CASE: Contrastive Activation for Saliency Estimation
This work addresses a critical reliability issue in saliency methods for model interpretability, which is important for researchers and practitioners in AI, though it is incremental as it builds on existing diagnostic frameworks.
The authors tackled the problem of class insensitivity in saliency methods, showing that many widely used methods produce nearly identical explanations for different class labels, and introduced CASE, which produces more faithful and class-specific explanations as demonstrated through diagnostic and fidelity tests.

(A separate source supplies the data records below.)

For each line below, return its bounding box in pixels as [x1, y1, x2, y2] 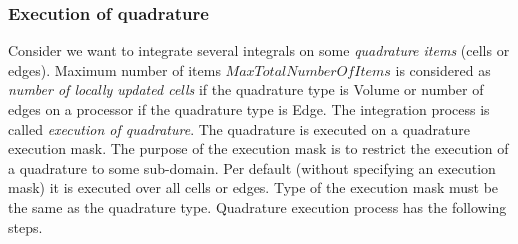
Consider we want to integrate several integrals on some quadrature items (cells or [8, 40, 510, 61]
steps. [8, 216, 43, 237]
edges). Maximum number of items [8, 59, 221, 80]
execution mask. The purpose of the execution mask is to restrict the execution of [8, 138, 509, 159]
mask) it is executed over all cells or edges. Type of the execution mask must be [8, 177, 499, 198]
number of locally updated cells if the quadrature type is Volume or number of [8, 79, 484, 100]
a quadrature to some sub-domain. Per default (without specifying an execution [8, 157, 496, 178]
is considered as [395, 59, 491, 80]
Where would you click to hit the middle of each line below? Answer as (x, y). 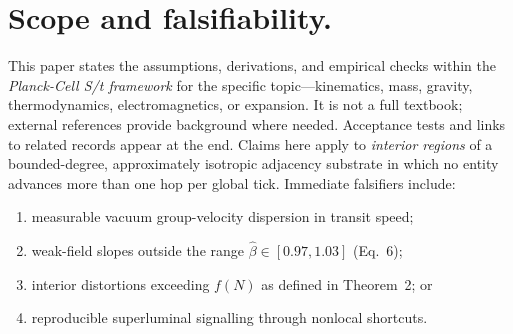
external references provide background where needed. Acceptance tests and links (257, 123)
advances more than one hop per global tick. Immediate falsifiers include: (232, 182)
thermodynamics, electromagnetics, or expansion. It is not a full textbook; (235, 104)
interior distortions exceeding (120, 283)
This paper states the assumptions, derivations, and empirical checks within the (252, 65)
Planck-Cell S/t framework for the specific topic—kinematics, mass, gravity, (240, 84)
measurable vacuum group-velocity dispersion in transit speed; (222, 216)
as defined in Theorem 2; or (347, 283)
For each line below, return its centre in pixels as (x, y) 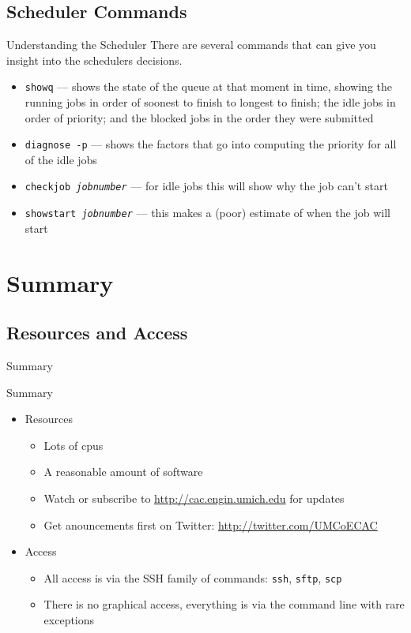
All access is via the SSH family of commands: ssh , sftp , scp (193, 577)
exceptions (69, 619)
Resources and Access (97, 333)
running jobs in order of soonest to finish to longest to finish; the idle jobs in (210, 102)
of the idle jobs (61, 159)
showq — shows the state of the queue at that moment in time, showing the (209, 86)
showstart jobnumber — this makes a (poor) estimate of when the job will (207, 213)
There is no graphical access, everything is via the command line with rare (224, 604)
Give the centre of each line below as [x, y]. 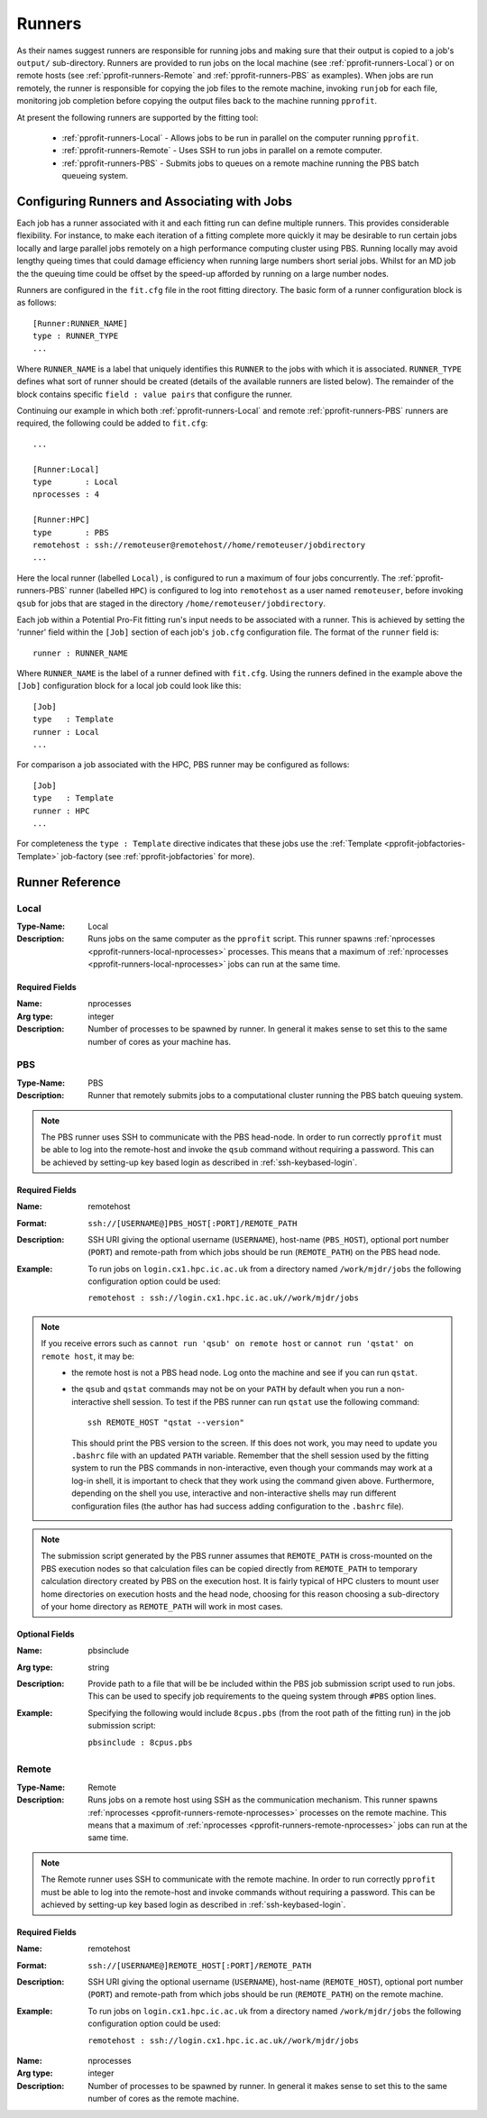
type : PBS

Saliency methods are widely used to visualize which input features are deemed relevant to a model's prediction. However, their visual plausibility can obscure critical limitations. In this work, we propose a diagnostic test for class sensitivity: a method's ability to distinguish between competing class labels on the same input. Through extensive experiments, we show that many widely used saliency methods produce nearly identical explanations regardless of the class label, calling into question their reliability. We find that class-insensitive behavior persists across architectures and datasets, suggesting the failure mode is structural rather than model-specific. Motivated by these findings, we introduce CASE, a contrastive explanation method that isolates features uniquely discriminative for the predicted class. We evaluate CASE using the proposed diagnostic and a perturbation-based fidelity test, and show that it produces faithful and more class-specific explanations than existing methods.